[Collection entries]

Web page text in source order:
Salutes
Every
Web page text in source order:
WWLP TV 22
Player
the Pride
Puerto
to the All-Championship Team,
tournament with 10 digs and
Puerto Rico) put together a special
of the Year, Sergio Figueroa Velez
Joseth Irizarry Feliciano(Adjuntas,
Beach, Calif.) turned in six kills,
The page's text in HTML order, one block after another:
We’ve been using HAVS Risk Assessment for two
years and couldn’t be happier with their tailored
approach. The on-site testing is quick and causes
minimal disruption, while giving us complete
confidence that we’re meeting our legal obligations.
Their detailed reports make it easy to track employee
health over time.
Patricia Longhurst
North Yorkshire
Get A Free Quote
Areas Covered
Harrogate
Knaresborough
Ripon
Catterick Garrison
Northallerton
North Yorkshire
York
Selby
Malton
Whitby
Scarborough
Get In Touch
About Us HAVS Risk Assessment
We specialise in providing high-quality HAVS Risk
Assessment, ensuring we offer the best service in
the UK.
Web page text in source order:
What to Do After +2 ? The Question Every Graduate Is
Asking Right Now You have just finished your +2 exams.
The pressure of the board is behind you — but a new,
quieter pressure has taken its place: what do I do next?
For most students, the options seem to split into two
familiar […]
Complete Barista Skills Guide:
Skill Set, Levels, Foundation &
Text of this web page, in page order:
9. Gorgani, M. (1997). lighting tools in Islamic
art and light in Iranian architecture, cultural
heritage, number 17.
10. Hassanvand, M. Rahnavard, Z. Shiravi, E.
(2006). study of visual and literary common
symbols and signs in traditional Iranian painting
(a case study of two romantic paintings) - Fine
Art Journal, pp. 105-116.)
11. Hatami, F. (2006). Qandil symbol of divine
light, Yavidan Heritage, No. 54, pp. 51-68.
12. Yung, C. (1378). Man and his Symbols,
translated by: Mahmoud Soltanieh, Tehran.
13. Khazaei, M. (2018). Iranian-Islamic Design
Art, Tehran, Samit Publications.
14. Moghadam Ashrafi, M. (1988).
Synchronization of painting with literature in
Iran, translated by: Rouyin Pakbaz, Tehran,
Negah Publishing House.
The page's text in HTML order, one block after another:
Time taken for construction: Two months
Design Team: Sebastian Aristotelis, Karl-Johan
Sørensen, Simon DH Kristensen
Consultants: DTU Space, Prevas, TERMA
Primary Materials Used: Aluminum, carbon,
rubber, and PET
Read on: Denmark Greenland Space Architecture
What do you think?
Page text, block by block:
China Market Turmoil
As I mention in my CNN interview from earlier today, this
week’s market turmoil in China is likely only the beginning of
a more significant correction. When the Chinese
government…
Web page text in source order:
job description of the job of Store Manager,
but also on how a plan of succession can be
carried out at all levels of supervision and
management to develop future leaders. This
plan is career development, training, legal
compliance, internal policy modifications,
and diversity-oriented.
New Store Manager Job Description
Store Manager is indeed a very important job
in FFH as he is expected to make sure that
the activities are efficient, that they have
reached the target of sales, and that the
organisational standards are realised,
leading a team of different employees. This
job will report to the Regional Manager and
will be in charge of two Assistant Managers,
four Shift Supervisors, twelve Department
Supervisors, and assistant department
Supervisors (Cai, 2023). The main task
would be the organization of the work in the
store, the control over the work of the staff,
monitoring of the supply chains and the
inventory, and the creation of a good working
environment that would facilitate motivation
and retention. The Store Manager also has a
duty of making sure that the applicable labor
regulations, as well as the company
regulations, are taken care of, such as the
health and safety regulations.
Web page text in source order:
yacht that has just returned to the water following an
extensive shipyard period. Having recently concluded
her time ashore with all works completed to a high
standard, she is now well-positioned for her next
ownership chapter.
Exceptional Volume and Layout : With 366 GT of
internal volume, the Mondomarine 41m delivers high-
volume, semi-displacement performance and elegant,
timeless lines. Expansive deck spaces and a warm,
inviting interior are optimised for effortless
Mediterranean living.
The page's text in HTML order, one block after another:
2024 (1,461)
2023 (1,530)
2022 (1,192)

**TRY IT**
Search the data for the word "Design" and copy each line where it appears.

**REPLY**
13. Khazaei, M. (2018). Iranian-Islamic Design
Design Team: Sebastian Aristotelis, Karl-Johan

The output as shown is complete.